Many Hong Kong residents still assume that produce from the mainland is either inferior, fake or produced using cheap, unhealthy methods.

Yet that’s what we mostly eat on a daily basis – unless you can afford only imported goods at pricey gourmet grocers, which goes against all eco-ideals of local eating.

Staff members sort locally grown vegetables at the Mapopo Community Farm in Fanling, Hong Kong on March 18, 2020. Photo: AFP

It is worth noting that some of our freshest organic vegetables are actually farmed in the Pearl River Delta, where land is available and cheap. It is also how most local goods can be made available at such low prices and with such tiny carbon footprints.

Even if those farmers were in Hong Kong, they wouldn’t be able to just leave their choi sum on a cart with a coin box for everyone to self-pay.
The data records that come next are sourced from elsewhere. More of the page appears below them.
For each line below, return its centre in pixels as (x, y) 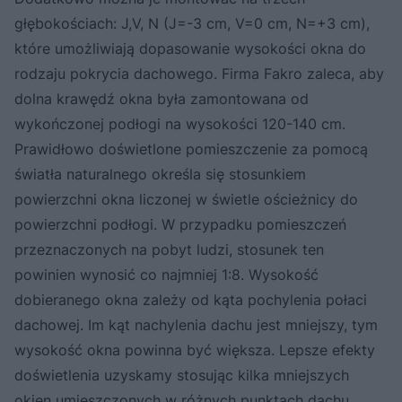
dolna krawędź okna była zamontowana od (162, 98)
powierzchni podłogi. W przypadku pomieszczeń (180, 224)
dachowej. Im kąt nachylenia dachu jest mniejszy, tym (196, 324)
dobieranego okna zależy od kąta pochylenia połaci (191, 299)
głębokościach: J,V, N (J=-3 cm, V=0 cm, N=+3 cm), (192, 23)
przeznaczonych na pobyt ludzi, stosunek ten (169, 249)
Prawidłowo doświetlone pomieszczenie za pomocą (191, 149)
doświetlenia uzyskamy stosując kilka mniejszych (182, 375)
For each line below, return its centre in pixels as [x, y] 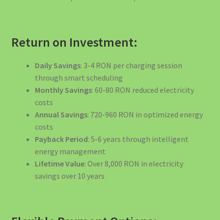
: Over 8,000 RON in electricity [134, 164]
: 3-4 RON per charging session [131, 66]
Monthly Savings [63, 90]
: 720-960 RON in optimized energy [145, 115]
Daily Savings [57, 66]
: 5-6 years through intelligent [138, 139]
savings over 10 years [69, 176]
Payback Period [61, 139]
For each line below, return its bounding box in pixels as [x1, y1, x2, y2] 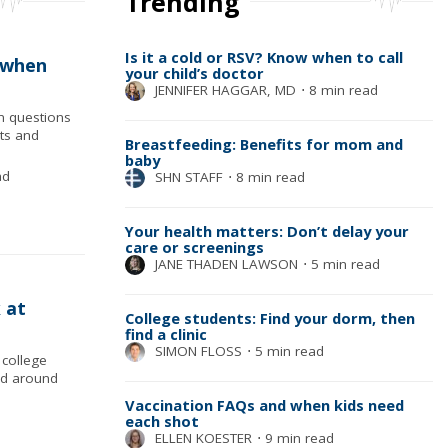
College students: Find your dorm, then [124, 308, 415, 328]
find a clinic [124, 324, 207, 344]
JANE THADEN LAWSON [154, 255, 298, 273]
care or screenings [124, 237, 264, 257]
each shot [124, 411, 199, 431]
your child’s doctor [124, 63, 264, 83]
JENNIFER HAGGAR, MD [154, 81, 296, 99]
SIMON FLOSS [154, 342, 242, 360]
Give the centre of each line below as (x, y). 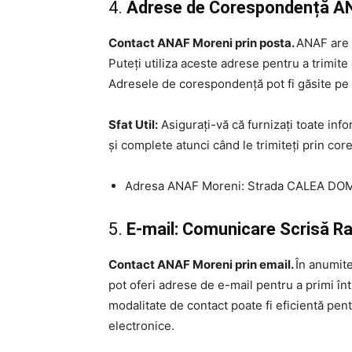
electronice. (141, 326)
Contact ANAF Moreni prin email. (202, 265)
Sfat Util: (133, 125)
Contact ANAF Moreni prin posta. (202, 43)
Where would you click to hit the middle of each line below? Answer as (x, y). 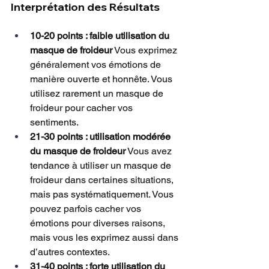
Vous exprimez (146, 50)
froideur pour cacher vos (83, 108)
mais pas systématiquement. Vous (103, 195)
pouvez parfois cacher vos (87, 209)
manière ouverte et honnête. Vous (102, 79)
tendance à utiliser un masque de (102, 166)
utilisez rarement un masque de (98, 94)
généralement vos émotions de (97, 65)
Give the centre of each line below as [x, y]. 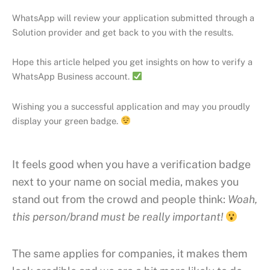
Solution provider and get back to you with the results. [123, 32]
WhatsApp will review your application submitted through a [133, 17]
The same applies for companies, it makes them [130, 253]
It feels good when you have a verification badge [131, 165]
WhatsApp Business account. [72, 77]
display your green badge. [66, 121]
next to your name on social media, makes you [125, 182]
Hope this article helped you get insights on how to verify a [132, 62]
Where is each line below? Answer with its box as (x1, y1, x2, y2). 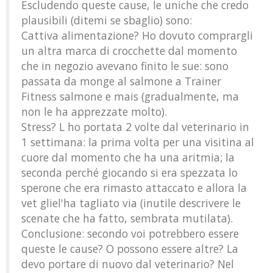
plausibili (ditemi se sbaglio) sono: (21, 13, 192, 27)
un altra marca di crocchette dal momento (21, 43, 237, 58)
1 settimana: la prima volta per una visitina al (21, 135, 254, 149)
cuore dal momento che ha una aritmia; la (21, 150, 235, 165)
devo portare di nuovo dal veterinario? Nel (21, 257, 234, 271)
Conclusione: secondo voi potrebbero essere (21, 226, 239, 241)
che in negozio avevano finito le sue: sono (21, 58, 229, 73)
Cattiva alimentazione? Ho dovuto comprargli (21, 28, 253, 43)
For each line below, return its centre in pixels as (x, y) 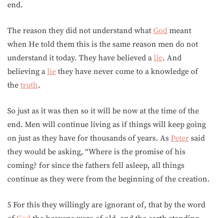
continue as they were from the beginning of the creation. (109, 179)
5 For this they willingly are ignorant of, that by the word (106, 205)
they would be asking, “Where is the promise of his (96, 152)
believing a (27, 72)
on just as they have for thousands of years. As (89, 138)
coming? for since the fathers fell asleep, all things (96, 165)
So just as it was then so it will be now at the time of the (103, 111)
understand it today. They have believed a (81, 58)
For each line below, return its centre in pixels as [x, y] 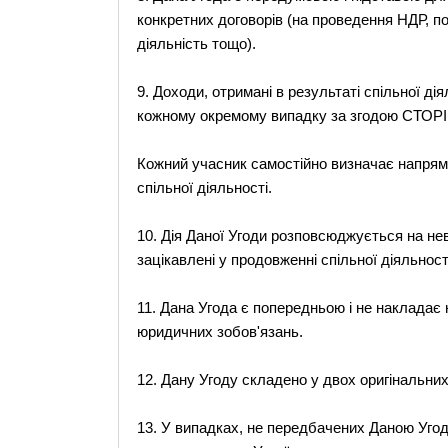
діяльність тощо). [196, 43]
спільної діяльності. [204, 187]
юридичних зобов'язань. [219, 331]
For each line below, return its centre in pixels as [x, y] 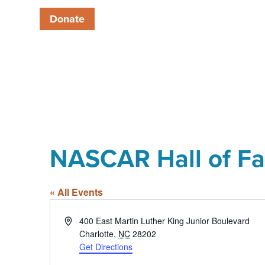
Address [79, 220]
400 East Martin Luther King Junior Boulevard [165, 220]
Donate [67, 19]
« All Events [76, 192]
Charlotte [97, 233]
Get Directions [106, 246]

We don’t have the luxury of such bucolic behaviour.

Hong Kong is a city of over 7 million citizens. The population density here is close to 7,000 people per square kilometre. Kent, the county in which Cliff now lives, has fewer than 500 people per square kilometre.

Urban farmers from Rooftop Republic harvest vegetables grown on a rooftop farm on top of the 150-metre-tall Bank of America tower in Hong Kong on April 9, 2021. Photo: AFP

It is untenable to assume we can all buy fruit and veg grown in Lantau, Lamma or Yuen Long. If that’s your definition of home-grown, then I think you’re a little too stuck on semantics. It would be just as silly to think Londoners can grow all their produce within the city’s metropolitan area.

I believe Hong Kong, as a major municipality, is probably among the most locavore and sustainable of big cities. Where other municipalities have weekly farmers’ markets, we have even more ubiquitous wet markets serving exactly the same purpose.

Can we do better at eating local and sustainable? Sure – we could better explore city gardens and rooftop farms, but I would argue there is as much home-grown food in Kowloon as in Kent.